Con ricorso depositato il 27.9.2001, B.A. chiedeva che la Corte di Appello di Venezia, previo accertamento della violazione dell’ art. 6, paragrafo 1, della Convenzione Europea per la salvaguardia dei diritti dell’uomo e delle libertà fondamentali (d’ora in avanti, per brevità, denominata semplicemente Convenzione Europea), sotto il profilo del mancato rispetto del termine ragionevole di durata del processo, disponesse la condanna del Ministero della Giustizia al pagamento di quanto dovutole a titolo di equa riparazione del danno subito in conseguenza del fatto che risultava ancora pendente dinanzi al Tribunale di Bergamo la procedura di esecuzione immobiliare promossa attraverso la notifica, ad essa effettuata il 9.11.1992 in qualità di debitrice esecutata, del relativo atto di pignoramento.

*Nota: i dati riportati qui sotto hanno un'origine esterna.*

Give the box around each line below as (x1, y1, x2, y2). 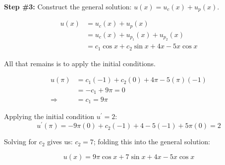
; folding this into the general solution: (93, 136, 210, 147)
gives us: (47, 136, 73, 147)
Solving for (4, 136, 37, 147)
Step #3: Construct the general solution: (4, 1, 132, 11)
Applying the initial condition (4, 111, 95, 122)
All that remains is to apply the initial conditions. (4, 58, 156, 68)
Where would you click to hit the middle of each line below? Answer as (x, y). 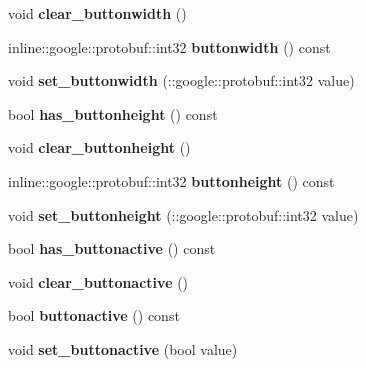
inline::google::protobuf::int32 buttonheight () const (171, 180)
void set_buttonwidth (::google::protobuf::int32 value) (181, 80)
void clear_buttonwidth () (97, 13)
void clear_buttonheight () (99, 147)
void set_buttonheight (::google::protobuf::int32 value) (183, 214)
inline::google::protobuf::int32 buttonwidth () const (169, 46)
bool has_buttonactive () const (112, 248)
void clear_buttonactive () (98, 281)
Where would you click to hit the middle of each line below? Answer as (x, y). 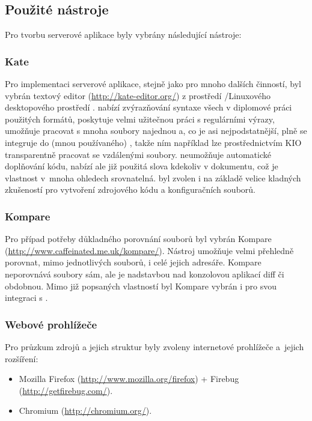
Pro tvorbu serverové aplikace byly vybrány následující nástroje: (123, 35)
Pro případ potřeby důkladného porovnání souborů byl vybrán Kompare (138, 239)
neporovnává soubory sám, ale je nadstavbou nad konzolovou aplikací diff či (145, 274)
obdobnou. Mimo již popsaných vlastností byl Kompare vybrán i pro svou (141, 286)
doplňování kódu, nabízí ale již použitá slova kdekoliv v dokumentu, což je (142, 166)
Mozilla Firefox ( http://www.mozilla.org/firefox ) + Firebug (129, 379)
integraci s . (26, 298)
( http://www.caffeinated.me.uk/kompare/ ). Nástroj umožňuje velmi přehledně (149, 250)
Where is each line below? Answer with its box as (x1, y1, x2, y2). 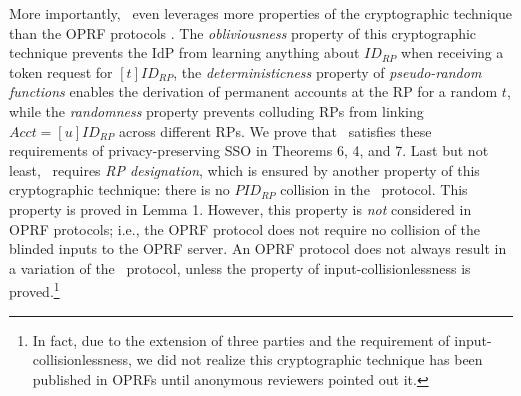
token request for (9, 61, 113, 82)
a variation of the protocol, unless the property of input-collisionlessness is (9, 257, 471, 278)
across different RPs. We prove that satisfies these (118, 120, 432, 141)
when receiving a (401, 42, 504, 63)
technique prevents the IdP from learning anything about (9, 42, 360, 63)
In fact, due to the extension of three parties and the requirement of (32, 329, 450, 350)
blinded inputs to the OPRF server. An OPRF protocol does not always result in (9, 238, 507, 259)
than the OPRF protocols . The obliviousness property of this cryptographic (9, 22, 477, 43)
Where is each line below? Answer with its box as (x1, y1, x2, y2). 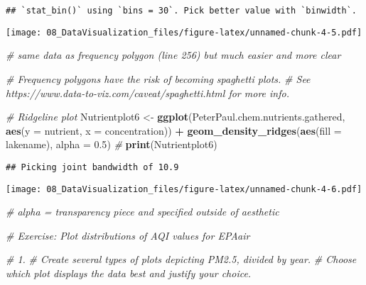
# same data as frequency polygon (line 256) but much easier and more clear (6, 47, 341, 62)
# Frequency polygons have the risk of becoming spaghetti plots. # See (6, 71, 311, 86)
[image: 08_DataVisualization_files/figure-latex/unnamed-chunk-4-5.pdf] (6, 27, 362, 38)
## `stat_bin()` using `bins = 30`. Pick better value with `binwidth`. (6, 6, 357, 16)
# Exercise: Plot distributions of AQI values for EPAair (6, 228, 250, 242)
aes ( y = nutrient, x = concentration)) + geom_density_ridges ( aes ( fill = (6, 123, 342, 138)
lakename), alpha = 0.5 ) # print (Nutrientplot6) (6, 137, 217, 152)
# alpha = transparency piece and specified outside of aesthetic (6, 204, 279, 219)
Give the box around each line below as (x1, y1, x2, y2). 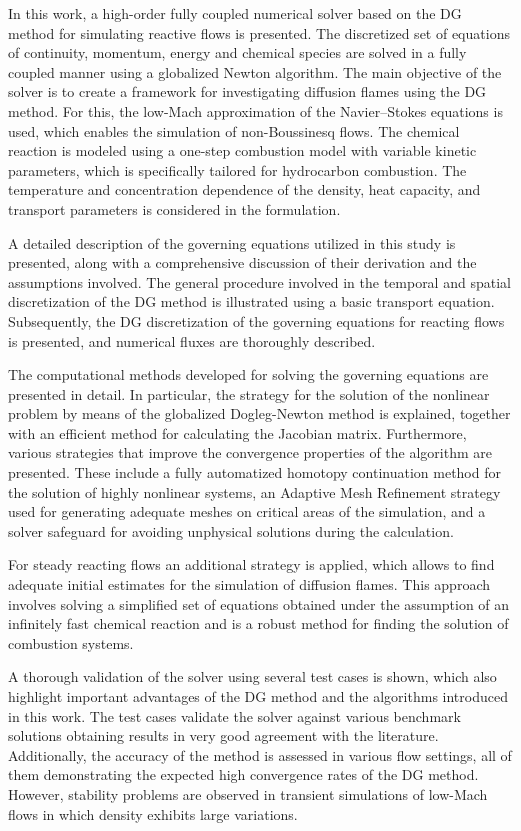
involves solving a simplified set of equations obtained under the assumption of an (8, 593, 510, 614)
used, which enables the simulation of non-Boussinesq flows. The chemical (8, 120, 460, 141)
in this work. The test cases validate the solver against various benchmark (8, 705, 461, 726)
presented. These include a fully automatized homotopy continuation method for (8, 462, 501, 483)
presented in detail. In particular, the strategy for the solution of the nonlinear (8, 383, 490, 404)
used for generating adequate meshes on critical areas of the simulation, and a (8, 501, 486, 522)
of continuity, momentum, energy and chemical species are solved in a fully (8, 42, 467, 63)
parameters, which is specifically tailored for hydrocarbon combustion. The (8, 159, 467, 180)
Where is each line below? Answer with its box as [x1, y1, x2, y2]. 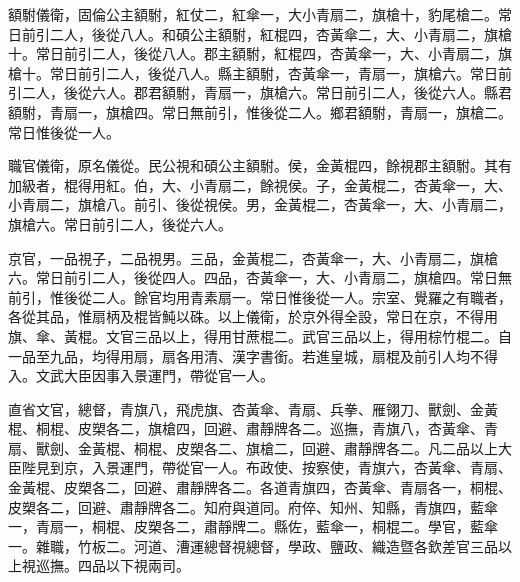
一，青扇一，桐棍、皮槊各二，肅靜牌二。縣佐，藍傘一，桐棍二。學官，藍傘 [8, 516, 498, 537]
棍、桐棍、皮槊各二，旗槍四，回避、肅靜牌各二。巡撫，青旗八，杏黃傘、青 [8, 418, 498, 439]
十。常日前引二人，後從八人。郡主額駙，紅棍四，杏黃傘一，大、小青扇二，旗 [8, 43, 512, 64]
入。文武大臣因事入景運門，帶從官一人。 [8, 365, 274, 386]
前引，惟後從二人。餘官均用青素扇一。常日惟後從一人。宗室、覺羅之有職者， [8, 286, 512, 307]
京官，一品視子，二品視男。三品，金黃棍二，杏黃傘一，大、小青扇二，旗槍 [8, 247, 498, 268]
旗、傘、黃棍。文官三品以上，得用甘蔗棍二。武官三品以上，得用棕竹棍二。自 [8, 325, 512, 346]
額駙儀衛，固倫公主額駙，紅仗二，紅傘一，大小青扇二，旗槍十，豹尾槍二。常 [8, 4, 512, 24]
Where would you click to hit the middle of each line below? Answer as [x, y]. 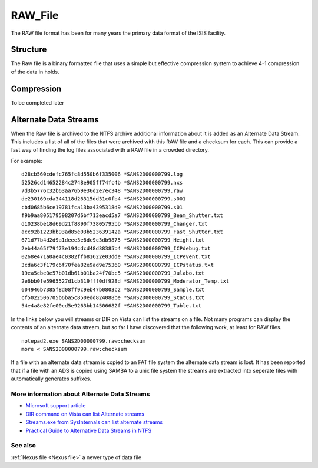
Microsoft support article [56, 406]
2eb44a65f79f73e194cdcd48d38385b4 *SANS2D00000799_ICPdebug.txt [116, 248]
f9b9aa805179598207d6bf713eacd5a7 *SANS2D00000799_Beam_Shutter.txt [122, 215]
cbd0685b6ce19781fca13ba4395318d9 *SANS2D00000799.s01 [102, 207]
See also [24, 446]
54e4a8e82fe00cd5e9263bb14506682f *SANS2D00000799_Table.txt [111, 306]
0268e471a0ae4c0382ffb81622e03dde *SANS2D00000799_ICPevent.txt [116, 257]
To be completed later [37, 102]
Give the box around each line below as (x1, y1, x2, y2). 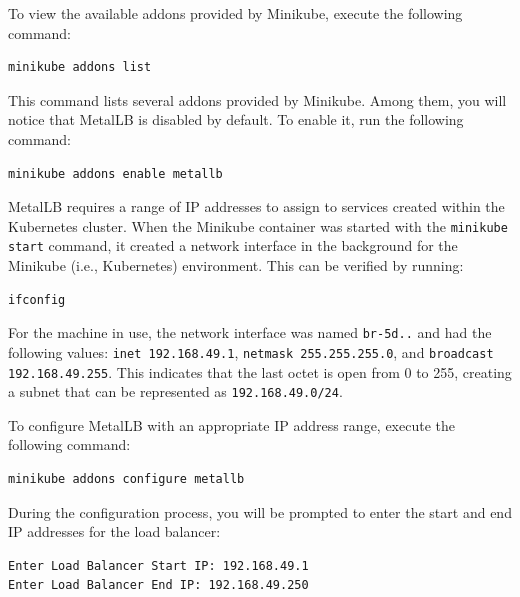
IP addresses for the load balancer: (8, 521, 221, 542)
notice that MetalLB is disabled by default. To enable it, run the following (8, 109, 464, 130)
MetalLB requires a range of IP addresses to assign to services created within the (8, 196, 505, 217)
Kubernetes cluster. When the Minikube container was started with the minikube (8, 215, 508, 236)
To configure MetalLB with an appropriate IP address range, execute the (8, 414, 455, 435)
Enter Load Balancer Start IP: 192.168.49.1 (8, 558, 309, 573)
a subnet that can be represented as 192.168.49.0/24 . (8, 381, 343, 402)
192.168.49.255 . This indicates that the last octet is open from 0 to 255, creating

Si costituiva in giudizio l’Amministrazione convenuta, resistendo alla pretesa avversaria.
Il Giudice adito, mediante decreto emesso il 20.12.2001, pubblicato il 23.1.2002, rigettava la domanda sul rilievo che il periodo di circa sei anni e sei mesi dovuto all’inerzia della Conservatoria dei Registri Immobiliari non fosse computabile ai sensi e per gli effetti di cui alla L. n. 89 del 2001, art. 2, comma 2, non potendo detta Conservatoria essere compresa tra le Autorità chiamate a concorrere o, comunque, a contribuire alla definizione del procedimento.
Avverso la decisione, ricorrevano per cassazione, in via principale ed in via incidentale rispettivamente, la B. ed il Ministero della Giustizia.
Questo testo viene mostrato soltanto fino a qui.